Und ich denke du wirst ums aufhärten nicht drum herum kommen!!!

Gruß Tom


----------



## Speedy 1.0 (7. Aug. 2011)

*AW: Teich mit Brunnenwasser*

hallo,
unser Leitungswasser ist dafür extrem hart^^ -> GH: <30
was ist eigentlich der nachteil wenn es so weich ist?

Danke und
LG oli


----------



## Sveni (7. Aug. 2011)

*AW: Teich mit Brunnenwasser*

Hallo Oli,

300l / Tag halte ich für etwas viel Verdunstung. Das sind in deinem Fall über 10% des Teichinhaltes / Tag.
Hier liegt sicher ein anderes Problem vor, welches es unbedingt zu suchen/lösen gilt.
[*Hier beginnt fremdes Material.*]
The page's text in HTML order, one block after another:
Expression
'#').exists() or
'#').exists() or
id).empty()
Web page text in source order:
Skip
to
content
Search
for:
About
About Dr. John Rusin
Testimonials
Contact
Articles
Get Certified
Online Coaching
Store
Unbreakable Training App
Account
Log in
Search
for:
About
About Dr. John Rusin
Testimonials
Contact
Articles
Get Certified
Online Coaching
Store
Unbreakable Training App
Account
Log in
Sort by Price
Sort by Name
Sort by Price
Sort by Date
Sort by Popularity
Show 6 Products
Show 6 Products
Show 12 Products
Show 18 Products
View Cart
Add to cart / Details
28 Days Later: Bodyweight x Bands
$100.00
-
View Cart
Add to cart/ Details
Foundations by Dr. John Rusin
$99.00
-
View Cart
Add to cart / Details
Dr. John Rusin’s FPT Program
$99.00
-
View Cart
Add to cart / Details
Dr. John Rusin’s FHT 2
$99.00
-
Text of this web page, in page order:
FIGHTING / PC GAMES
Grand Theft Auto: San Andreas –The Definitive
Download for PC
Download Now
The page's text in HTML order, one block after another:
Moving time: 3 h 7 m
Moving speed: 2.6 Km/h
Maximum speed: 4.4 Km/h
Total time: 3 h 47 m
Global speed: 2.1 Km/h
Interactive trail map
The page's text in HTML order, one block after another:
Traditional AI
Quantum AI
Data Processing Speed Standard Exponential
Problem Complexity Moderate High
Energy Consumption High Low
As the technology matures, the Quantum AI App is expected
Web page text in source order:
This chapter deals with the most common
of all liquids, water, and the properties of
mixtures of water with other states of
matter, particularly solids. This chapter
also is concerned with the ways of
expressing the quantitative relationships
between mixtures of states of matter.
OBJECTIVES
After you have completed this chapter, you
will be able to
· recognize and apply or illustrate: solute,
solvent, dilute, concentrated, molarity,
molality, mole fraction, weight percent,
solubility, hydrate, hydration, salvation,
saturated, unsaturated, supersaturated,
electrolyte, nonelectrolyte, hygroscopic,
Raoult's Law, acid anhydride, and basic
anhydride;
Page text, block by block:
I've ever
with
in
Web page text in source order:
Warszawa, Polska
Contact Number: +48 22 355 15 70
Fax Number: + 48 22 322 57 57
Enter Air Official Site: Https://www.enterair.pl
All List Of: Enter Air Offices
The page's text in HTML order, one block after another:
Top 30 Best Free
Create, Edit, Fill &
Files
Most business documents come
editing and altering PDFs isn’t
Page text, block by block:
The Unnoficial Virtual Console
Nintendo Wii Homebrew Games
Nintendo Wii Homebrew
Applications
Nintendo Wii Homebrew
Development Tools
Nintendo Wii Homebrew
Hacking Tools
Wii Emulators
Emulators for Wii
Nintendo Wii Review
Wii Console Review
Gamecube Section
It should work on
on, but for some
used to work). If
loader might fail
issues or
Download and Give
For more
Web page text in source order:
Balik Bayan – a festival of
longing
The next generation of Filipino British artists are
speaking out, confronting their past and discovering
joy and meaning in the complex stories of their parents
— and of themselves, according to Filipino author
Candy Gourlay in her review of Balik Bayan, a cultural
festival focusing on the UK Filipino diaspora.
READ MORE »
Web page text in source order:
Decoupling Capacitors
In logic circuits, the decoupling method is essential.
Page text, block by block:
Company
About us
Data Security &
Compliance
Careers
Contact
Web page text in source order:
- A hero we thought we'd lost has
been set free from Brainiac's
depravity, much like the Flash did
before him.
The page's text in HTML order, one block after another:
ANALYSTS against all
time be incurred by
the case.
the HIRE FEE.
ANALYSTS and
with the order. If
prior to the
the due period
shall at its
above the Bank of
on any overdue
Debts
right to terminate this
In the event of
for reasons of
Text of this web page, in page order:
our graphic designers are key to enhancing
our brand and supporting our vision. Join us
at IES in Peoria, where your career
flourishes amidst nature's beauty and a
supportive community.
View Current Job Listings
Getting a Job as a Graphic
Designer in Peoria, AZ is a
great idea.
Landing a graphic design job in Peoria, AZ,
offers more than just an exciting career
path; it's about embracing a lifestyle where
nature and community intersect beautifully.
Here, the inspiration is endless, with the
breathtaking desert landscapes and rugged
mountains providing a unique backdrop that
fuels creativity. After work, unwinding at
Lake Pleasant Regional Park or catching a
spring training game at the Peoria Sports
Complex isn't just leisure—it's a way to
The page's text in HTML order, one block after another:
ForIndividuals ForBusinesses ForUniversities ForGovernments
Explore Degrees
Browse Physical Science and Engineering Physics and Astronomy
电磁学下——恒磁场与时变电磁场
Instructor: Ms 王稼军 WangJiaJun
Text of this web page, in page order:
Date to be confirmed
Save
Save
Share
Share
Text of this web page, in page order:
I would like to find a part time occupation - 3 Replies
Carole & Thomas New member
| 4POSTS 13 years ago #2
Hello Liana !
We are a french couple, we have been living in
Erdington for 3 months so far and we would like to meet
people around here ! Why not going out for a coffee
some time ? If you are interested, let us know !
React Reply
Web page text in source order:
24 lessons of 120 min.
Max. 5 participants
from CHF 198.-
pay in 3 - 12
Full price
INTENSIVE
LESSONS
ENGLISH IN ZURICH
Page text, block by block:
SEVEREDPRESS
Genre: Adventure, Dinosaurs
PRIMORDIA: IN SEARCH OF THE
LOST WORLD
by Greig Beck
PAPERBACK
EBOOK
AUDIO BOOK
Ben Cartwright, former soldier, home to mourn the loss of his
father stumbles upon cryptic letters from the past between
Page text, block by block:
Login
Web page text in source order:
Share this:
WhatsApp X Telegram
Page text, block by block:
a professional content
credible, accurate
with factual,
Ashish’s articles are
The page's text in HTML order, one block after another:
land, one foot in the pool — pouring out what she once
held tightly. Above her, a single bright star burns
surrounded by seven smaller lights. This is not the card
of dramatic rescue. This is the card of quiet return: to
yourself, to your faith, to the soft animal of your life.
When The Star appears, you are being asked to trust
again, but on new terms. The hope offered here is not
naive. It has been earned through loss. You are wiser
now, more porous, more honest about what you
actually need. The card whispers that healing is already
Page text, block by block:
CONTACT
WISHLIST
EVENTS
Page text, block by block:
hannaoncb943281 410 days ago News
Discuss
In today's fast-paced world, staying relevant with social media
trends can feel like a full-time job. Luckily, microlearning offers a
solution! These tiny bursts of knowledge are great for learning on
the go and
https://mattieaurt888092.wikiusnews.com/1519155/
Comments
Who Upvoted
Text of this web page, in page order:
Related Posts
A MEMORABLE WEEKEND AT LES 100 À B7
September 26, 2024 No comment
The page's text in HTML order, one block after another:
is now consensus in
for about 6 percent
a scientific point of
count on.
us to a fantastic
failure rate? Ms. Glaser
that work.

Bei den Werten vom Brunnenwasser muß/sollte man die gleichen Werte wie im Teich testen.
PH / GH / KH / NO2 / NO3 / °C .
Wichtig sind auch die Phosphat-Werte. Nicht, das du deinen Teich mit dem Brunnenwasser düngst!!!
Wenn das Wasser in Ordnung ist, empfehle ich, dies über den Filter in den Teich zu schicken.
Bitte bedenken..... zu viel Frischwasser ist nicht unbedingt gut für Teichbiologie und Fische.
Es sei denn, du hast Forellen

Grüße
Sveni


----------



## jolantha (7. Aug. 2011)

*AW: Teich mit Brunnenwasser*

Speedy, das nützt überhaupt nichts, wenn Du das Brunnenwasser beim Nachbarn testest ! Wenn Eure Brunnen in verschiedenen Tiefen sind, kann duch die Beschaffenheit der Erdschichten  die Wasserqualität bei Dir schon wieder ganz anders sein. Wenn Du einen vielleicht sechs Meter tiefen Brunnen hast, zieht der Oberflächenwasser,da kommt es auf Deine Umgebung an ( gedüngte Felder, Wiesen etc. ) Ist Dein Brunnen tiefer,hat das Wasser durch die verschiedenen Erdschichten ( Lehm , Mergel, Schluff usw. ) vielleicht ganz andere Werte. Also solltest Du Deinen eigenen Brunnen in Gang bringen. Kann natürlich sein, daß er nach so langer Zeit versandet ist, und Du einen neuen brauchst.


----------



## Speedy 1.0 (7. Aug. 2011)

*AW: Teich mit Brunnenwasser*

hallo,
okey, dann werde ich das mal testen  Nein sind goldis, Forellen wären ein bissi zu groß^^
Helfen Bilder was? Vlt sieht man da drauf was? Aber ja, mir fallt nix anderes mhr ein wo das wasser veloren gehen könnte... 

@Anne:
naja, wir haben neben unsrem Haus einen riesigen Fischteich, dahinter (leider) Felder und ca. 1km davon entfernt die schöne blaue Donau  

Danke und
LG oli


----------



## Sveni (7. Aug. 2011)

*AW: Teich mit Brunnenwasser*

Hallo Oli,

Bilder helfen immer
Bei den Feldern kann es Jahreszeitbedingt schon zum düngen mit Gülle kommen.
D.h. es kann zu Ammoniak-Konzentrationen im Brunnenwasser kommen.
Also mehrfach im Jahr testen!!!!!

Anne hat natürlich vollkommen recht.Das eigene Wasser muss getestet werden.

Grüße
Sveni


----------



## jolantha (7. Aug. 2011)

*AW: Teich mit Brunnenwasser*

Kannst du nicht das Wasser vom Fischteich rüberpumpen ????????? Der Teich ist ist doch wenigstens schon  "eingefahren "


----------



## jochen (7. Aug. 2011)

*AW: Teich mit Brunnenwasser*

Hi,



Sveni schrieb:


> Also mehrfach im Jahr testen!!!!!



so ist es, beim befüllen von Teichen mit Brunnenwasser macht *mehrfaches* testen wirklich Sinn.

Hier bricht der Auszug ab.